* **Record set**

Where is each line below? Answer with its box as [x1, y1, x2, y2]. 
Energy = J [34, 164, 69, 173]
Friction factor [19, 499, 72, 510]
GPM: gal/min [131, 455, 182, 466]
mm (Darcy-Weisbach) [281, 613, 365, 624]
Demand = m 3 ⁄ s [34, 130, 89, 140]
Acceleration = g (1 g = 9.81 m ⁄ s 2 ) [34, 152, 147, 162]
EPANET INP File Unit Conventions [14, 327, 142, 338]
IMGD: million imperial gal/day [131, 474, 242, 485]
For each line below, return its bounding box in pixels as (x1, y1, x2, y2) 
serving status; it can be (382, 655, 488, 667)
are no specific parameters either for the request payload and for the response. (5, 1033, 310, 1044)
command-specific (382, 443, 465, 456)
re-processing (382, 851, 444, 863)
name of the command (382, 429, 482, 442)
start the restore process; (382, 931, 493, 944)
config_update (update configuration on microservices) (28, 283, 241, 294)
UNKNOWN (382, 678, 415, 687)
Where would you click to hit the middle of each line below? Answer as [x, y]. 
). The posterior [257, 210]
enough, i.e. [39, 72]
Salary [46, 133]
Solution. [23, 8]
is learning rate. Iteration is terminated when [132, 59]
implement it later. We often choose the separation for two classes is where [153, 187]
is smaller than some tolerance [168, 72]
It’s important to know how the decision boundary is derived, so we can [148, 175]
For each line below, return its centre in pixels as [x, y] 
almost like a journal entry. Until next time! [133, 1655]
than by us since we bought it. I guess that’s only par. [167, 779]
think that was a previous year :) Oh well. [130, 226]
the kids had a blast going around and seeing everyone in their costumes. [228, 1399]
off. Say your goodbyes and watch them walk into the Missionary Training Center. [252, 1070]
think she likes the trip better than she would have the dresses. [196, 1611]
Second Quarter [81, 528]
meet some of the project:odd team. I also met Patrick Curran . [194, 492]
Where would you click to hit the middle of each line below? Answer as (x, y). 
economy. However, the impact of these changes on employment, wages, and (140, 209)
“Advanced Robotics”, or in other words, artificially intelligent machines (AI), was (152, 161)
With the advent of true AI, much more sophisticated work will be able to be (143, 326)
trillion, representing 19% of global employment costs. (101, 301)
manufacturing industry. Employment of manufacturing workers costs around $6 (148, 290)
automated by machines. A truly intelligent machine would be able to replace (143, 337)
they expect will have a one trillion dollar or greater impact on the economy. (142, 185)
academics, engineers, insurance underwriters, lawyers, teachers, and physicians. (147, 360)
* * *
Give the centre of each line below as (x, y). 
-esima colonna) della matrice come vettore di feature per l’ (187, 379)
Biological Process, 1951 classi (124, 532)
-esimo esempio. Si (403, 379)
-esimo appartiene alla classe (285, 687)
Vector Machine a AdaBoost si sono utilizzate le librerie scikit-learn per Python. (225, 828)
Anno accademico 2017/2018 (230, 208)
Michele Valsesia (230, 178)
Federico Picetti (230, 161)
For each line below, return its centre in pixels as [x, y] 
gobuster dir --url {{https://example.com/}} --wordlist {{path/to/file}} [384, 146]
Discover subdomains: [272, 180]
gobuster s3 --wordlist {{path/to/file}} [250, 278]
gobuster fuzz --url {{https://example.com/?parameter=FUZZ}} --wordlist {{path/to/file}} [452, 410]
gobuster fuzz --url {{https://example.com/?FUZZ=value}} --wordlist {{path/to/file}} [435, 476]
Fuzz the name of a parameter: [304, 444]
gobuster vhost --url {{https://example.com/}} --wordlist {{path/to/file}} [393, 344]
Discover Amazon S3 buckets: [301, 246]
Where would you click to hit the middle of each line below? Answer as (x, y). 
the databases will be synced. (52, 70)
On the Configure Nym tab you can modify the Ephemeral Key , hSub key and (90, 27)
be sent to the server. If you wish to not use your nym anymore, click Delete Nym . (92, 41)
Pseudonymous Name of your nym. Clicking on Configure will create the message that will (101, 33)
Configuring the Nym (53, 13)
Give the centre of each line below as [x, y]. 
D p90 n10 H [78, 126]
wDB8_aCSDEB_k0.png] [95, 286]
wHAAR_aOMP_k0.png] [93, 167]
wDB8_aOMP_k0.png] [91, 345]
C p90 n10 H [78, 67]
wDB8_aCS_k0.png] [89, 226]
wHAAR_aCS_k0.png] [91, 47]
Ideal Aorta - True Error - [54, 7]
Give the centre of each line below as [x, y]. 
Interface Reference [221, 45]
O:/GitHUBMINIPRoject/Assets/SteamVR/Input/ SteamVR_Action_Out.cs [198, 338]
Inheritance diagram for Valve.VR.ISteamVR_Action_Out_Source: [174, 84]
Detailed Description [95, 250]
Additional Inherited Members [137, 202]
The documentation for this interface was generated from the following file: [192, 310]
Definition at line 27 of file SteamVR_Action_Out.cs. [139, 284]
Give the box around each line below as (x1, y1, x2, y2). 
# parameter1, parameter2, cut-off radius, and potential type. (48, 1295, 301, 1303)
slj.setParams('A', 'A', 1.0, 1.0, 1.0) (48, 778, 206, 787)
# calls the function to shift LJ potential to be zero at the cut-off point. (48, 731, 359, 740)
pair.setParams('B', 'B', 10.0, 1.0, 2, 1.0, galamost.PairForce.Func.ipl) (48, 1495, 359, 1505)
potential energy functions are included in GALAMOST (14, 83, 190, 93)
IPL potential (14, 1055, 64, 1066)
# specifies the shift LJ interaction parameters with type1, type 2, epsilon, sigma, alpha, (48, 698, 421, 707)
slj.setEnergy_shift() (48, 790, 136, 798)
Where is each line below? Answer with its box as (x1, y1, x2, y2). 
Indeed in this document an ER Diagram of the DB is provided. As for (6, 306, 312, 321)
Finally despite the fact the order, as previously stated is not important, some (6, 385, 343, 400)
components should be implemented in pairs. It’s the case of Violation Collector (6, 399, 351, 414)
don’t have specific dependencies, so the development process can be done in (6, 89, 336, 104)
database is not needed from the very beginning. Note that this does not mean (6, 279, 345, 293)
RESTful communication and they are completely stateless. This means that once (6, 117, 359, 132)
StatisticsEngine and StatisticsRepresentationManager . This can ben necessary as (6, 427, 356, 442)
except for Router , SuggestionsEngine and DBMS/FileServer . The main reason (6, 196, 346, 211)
==
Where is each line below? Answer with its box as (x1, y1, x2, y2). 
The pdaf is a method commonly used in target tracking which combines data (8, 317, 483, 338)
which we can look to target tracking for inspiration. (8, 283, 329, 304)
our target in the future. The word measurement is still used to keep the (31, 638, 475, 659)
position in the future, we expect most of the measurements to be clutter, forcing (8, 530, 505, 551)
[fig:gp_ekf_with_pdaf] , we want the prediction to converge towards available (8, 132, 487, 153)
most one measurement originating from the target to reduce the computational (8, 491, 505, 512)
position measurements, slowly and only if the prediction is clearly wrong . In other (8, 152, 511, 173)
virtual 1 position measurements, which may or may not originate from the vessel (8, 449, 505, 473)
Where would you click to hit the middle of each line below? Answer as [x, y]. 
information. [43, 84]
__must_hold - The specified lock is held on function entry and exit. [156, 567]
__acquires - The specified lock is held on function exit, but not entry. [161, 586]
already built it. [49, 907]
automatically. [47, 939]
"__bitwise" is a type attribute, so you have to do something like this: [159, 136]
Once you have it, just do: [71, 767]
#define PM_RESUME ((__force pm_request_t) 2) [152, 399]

* **Work required**
Using the listing above, return word for word each line from the one that has "y1, x2, y2]." through the one that has "name of the command (382, 429, 482, 442)", and no line outside that range.

* **Task solution**
Where is each line below? Answer with its box as [x1, y1, x2, y2]. 
Energy = J [34, 164, 69, 173]
Friction factor [19, 499, 72, 510]
GPM: gal/min [131, 455, 182, 466]
mm (Darcy-Weisbach) [281, 613, 365, 624]
Demand = m 3 ⁄ s [34, 130, 89, 140]
Acceleration = g (1 g = 9.81 m ⁄ s 2 ) [34, 152, 147, 162]
EPANET INP File Unit Conventions [14, 327, 142, 338]
IMGD: million imperial gal/day [131, 474, 242, 485]
For each line below, return its bounding box in pixels as (x1, y1, x2, y2) 
serving status; it can be (382, 655, 488, 667)
are no specific parameters either for the request payload and for the response. (5, 1033, 310, 1044)
command-specific (382, 443, 465, 456)
re-processing (382, 851, 444, 863)
name of the command (382, 429, 482, 442)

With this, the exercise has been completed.